昔、黄帝という方がおられた。
生まれながらにして人と違った霊妙さが備わっており、赤ん坊の時からすでに会話しておられた。
幼少にして広く物事に通じておられ、成長してからはどっしりとして物事に動じないばかりか、いざという時にはさっと素早く行動され、成人してからは、天の命を拝して天子となられた。
その黄帝が岐伯にこのように問われた。
大昔の人は、100歳を過ぎても動作が衰えなかったと聞いている。
ところが最近の人は、50歳を過ぎるともうヨボヨボしているのは一体どういう訳なのであろうか。
その原因は、時代背景にあるのだろうか、それとも人々の生活の過ちにあるのだろうか。
それに対して岐伯が申されました。
大昔の人々は、大自然の法則を良く知っておりましたので、四季の移ろいや月の満ち欠け、さらには星の動きなどに寄り添うような意識で生活をしておりました。

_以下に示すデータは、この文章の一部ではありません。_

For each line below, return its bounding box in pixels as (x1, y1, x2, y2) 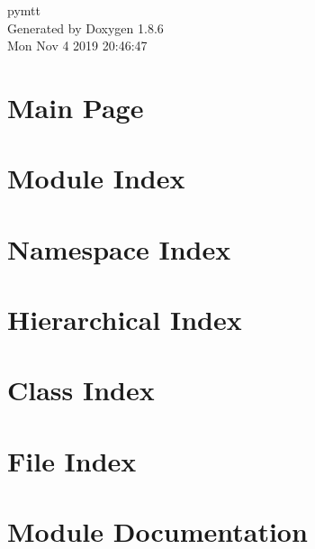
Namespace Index (7, 230, 231, 267)
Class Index (7, 371, 155, 408)
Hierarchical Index (7, 301, 242, 338)
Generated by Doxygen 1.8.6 (7, 18, 164, 37)
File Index (7, 442, 137, 479)
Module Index (7, 160, 185, 197)
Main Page (7, 88, 144, 125)
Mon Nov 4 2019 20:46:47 (7, 36, 148, 55)
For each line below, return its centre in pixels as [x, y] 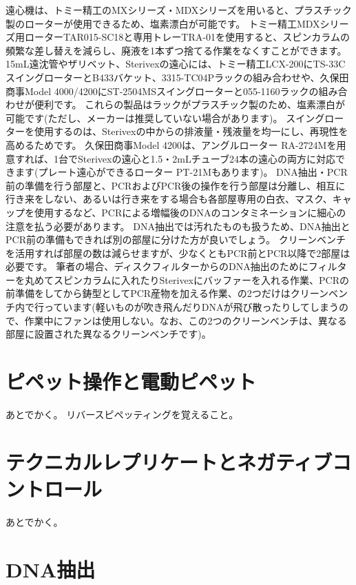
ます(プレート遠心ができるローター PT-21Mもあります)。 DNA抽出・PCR [181, 172]
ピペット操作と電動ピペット [131, 381]
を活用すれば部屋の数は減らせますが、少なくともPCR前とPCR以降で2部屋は [178, 253]
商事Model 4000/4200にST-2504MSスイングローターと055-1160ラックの [162, 91]
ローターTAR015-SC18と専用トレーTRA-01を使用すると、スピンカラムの [187, 37]
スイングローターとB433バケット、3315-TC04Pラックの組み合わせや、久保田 [177, 77]
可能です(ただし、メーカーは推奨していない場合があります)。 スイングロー [175, 117]
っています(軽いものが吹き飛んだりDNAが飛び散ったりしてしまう [191, 307]
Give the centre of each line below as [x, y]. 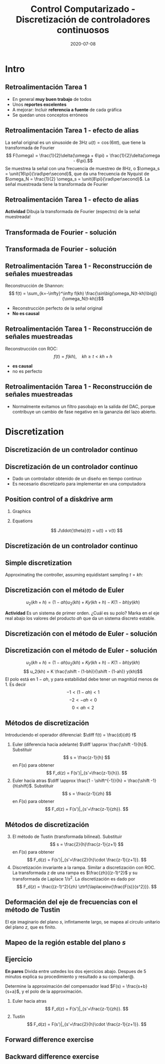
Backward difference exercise [52, 1056]
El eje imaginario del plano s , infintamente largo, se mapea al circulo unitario [83, 922]
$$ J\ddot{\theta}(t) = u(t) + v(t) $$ [86, 530]
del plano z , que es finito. [31, 927]
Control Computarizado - [83, 9]
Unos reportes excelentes [39, 104]
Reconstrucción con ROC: [31, 348]
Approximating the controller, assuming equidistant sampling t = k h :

その上、食べ過ぎたり飲みすぎたり、夜更かしなどの乱れた生活をすることなく、さらに自分の欲を満たそうとして動き回り、疲れきるということもございませんでした。
ですから身体と精神状態は、調和のとれた健全な状態でしたので、みんな天寿である100歳を過ぎてからこの世を去っておりました。
ところが昨今では、人の在り様も世の中の物質的な豊かさも、太古の時代とまったく異なってしまっています。

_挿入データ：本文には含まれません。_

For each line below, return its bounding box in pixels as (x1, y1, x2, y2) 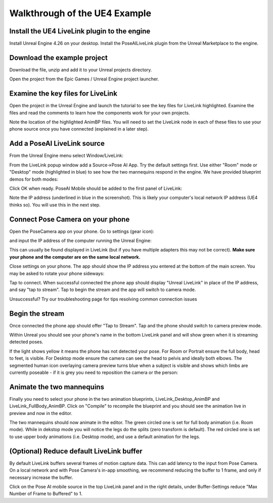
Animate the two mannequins (9, 383, 105, 391)
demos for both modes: (9, 176, 58, 182)
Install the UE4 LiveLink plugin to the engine (9, 27, 151, 35)
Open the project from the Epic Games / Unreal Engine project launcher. (9, 76, 159, 82)
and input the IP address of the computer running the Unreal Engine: (9, 237, 152, 243)
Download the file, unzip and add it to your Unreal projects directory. (9, 66, 152, 73)
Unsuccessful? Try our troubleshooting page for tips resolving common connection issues (9, 296, 197, 302)
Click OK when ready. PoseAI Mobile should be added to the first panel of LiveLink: (9, 185, 183, 191)
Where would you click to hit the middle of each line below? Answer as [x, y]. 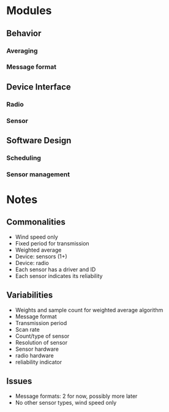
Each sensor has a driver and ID [55, 269]
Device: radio [32, 263]
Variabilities [30, 295]
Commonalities [36, 222]
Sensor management [38, 174]
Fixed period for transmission [52, 243]
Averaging [22, 51]
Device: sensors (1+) [41, 256]
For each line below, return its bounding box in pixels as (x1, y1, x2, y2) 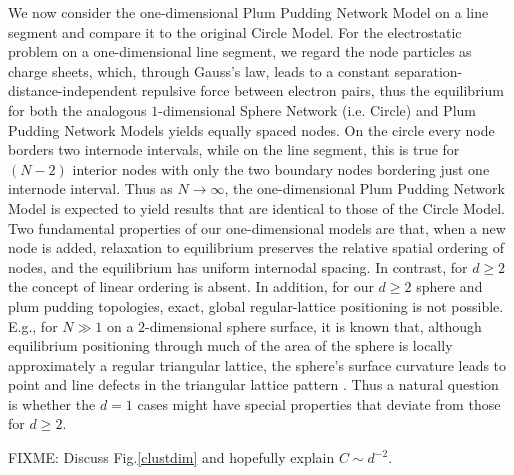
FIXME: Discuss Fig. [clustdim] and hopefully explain (8, 447, 335, 468)
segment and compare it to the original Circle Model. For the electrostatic (8, 21, 462, 42)
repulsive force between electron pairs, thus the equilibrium (141, 80, 504, 101)
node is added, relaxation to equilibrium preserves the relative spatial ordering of (8, 237, 505, 258)
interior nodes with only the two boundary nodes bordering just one (72, 158, 490, 179)
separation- (394, 60, 463, 81)
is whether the (8, 393, 96, 414)
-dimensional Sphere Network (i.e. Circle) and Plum (158, 99, 476, 120)
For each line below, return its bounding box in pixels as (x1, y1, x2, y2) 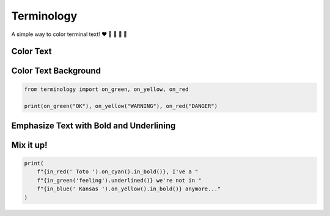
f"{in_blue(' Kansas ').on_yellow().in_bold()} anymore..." (37, 185, 221, 192)
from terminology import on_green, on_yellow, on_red (24, 85, 189, 93)
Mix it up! (11, 140, 48, 150)
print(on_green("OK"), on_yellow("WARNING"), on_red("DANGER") (24, 103, 218, 110)
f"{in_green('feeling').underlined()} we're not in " (37, 177, 202, 184)
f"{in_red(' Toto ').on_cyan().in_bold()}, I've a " (37, 168, 199, 175)
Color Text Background (11, 66, 101, 76)
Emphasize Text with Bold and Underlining (11, 120, 176, 131)
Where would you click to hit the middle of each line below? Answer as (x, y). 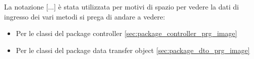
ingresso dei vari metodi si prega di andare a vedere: (85, 16)
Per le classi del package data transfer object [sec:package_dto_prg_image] (133, 50)
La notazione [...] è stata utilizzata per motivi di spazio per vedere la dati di (121, 6)
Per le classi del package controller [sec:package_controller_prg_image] (126, 33)
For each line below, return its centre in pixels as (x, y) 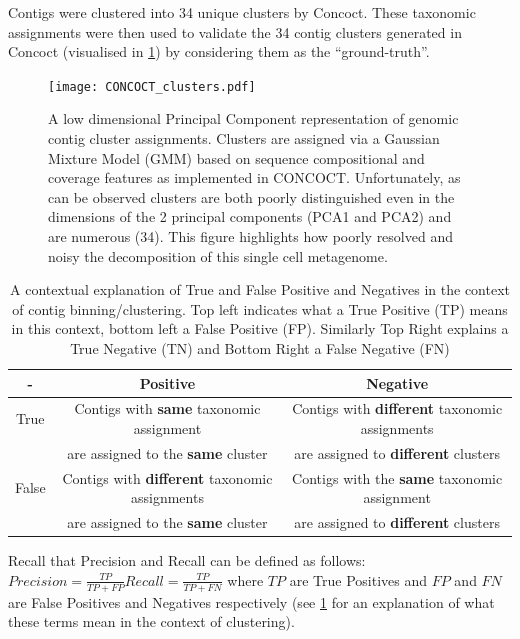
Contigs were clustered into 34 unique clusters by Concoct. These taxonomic (242, 12)
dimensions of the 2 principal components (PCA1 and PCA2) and (250, 216)
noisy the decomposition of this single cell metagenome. (218, 255)
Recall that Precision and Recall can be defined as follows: (187, 560)
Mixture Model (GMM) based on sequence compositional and (236, 157)
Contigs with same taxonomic (167, 408)
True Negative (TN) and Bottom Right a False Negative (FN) (260, 347)
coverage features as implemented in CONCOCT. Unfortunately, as (254, 177)
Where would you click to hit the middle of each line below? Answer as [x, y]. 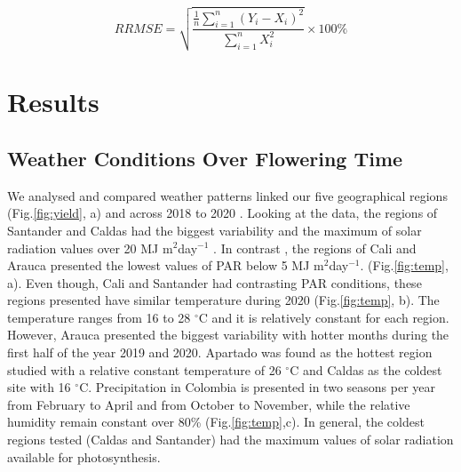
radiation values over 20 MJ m [90, 248]
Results [53, 102]
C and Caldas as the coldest [366, 369]
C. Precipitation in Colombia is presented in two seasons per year [257, 387]
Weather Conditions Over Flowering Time [205, 158]
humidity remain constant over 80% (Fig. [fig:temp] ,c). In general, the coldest [216, 422]
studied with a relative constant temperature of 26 [144, 369]
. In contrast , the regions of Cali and [315, 248]
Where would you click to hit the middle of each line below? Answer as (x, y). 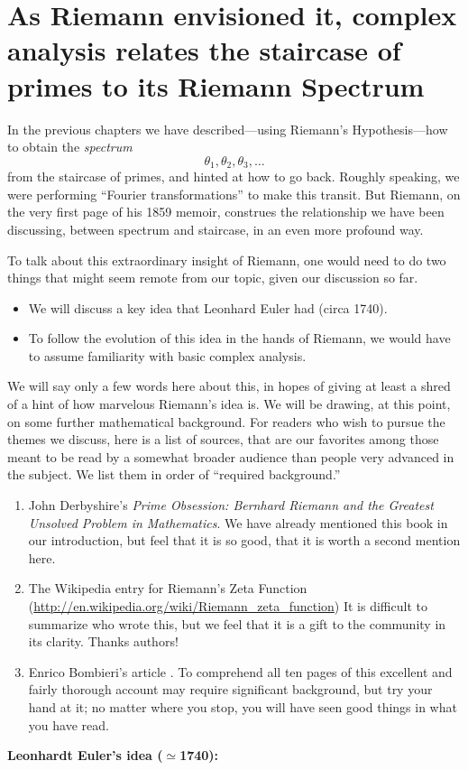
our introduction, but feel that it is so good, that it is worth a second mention (244, 540)
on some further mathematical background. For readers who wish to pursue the (226, 421)
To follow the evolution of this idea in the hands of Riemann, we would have (239, 338)
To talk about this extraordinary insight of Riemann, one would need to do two (227, 260)
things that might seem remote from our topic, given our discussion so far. (213, 278)
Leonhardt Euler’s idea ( (85, 755)
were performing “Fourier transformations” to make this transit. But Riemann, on (234, 194)
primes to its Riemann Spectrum (216, 85)

お酒をまるで飲料水のようにガバガバと飲み、就寝・起床もでたらめで、あげくに酒に酔って性行為に及ぶ始末で、とことん精力を使い果たしています。
このように身体の元気を擦り減らすような生活態度でありますから、心身が充実するという感覚も薄れ、自分の精神状態も平穏に維持することもままなりません。
その上、目先の快楽ばかりに目を奪われ、人としての生きる喜びに反するようなありさまで、夜更かしをしたり立ち振る舞いにも節度がないので、50歳になるともうヨボヨボとして衰えて来るのであります。

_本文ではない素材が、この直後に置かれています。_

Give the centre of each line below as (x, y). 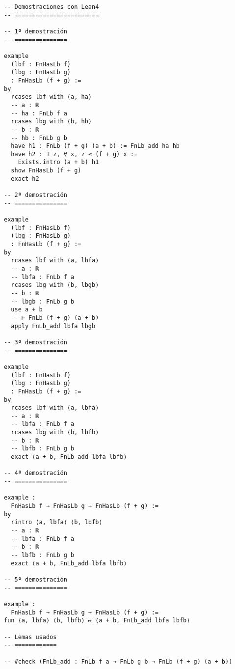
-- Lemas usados (30, 637)
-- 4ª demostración (36, 473)
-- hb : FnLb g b (39, 138)
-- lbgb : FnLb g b (43, 301)
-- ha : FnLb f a (39, 113)
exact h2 (25, 179)
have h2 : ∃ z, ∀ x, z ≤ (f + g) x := (74, 154)
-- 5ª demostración (36, 579)
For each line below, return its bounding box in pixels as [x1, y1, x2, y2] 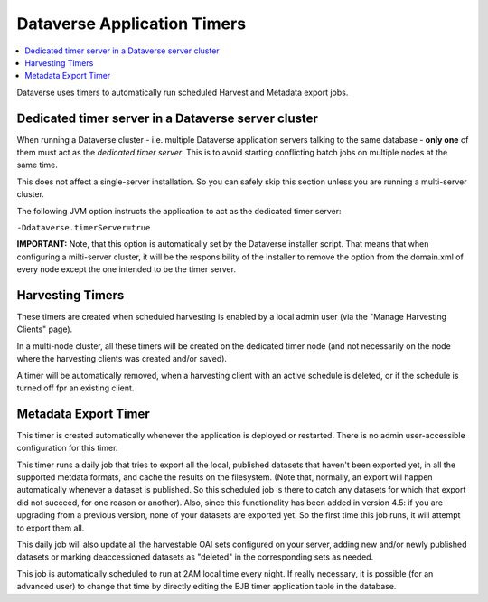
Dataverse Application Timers [16, 14, 247, 33]
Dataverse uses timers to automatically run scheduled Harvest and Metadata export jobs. [16, 87, 349, 98]
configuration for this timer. [16, 443, 118, 454]
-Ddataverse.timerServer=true [16, 222, 151, 232]
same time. [16, 159, 59, 171]
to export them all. [16, 522, 85, 533]
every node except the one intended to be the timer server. [16, 264, 237, 275]
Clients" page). [16, 324, 73, 334]
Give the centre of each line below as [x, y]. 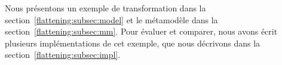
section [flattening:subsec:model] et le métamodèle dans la [111, 19]
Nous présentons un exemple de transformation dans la [105, 8]
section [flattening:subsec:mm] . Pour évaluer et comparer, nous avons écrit [141, 31]
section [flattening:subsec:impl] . [63, 55]
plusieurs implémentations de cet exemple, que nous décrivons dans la [133, 43]
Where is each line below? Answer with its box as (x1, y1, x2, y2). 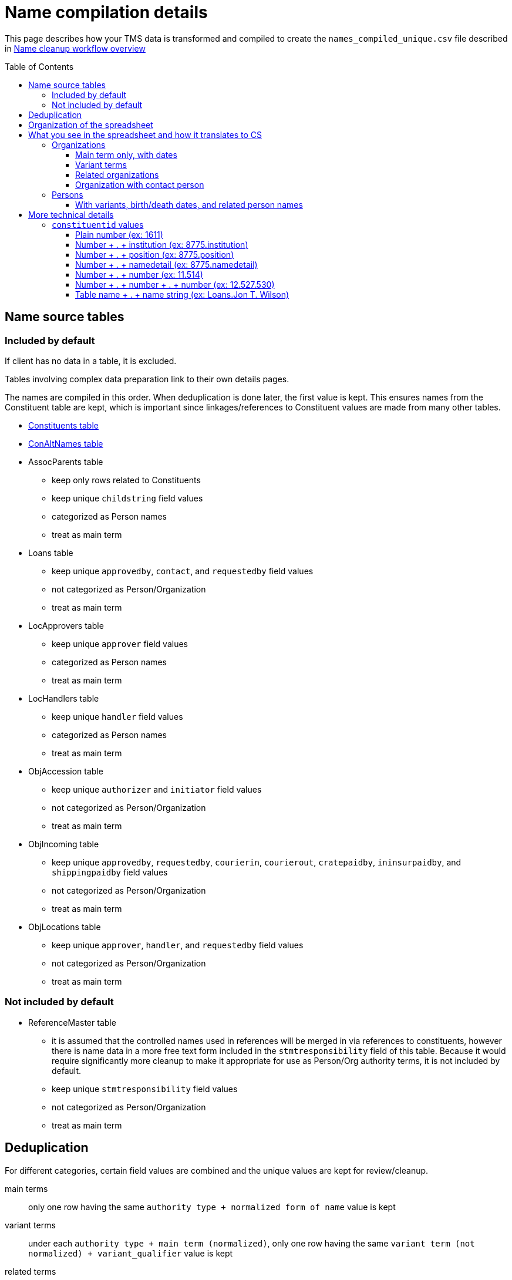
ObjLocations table (28, 921, 101, 932)
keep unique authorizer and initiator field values (52, 784, 262, 794)
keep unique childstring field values (52, 493, 203, 503)
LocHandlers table (28, 693, 99, 703)
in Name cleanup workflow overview (5, 43, 146, 53)
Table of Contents (5, 61, 74, 72)
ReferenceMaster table (28, 1017, 116, 1028)
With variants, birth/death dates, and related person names (75, 199, 303, 210)

大昔の聖人は、以下のように人々にお教えになられました。
太古の人々は、人を害する季節外れの風(例:春は東風以外の方向からの風)を避け、心にはこだわりがなく穏やかで、さらに貪ったり損得に心を煩わせたりするようなことはありませんでした。
このように生きておりましたならば、肉体と心はしっかりと内側から守っていますので、どうして病気になど罹ることがありましょうか。
このように当時の人々は、心を制御して欲に任せるようなことがなかったので、心はいつも安らかで恐れるものもなく、身体がぐったりとなるまで労働することもありませんでした。
ですから元気は停滞することなく全身をくまなく循ることができたのであります。
欲に任せることなく少欲だった人々は、欲しいと願うものは簡単に手にすることができていましたので、心はいつも満たされていました。
目の前の食を美味しいと感じ、今着ているものを心地よく思い、世間の風習・風俗を楽しんで、しかも地位の高低を互いにうらやむこともなく、この当時の民は至って純朴なのでありました。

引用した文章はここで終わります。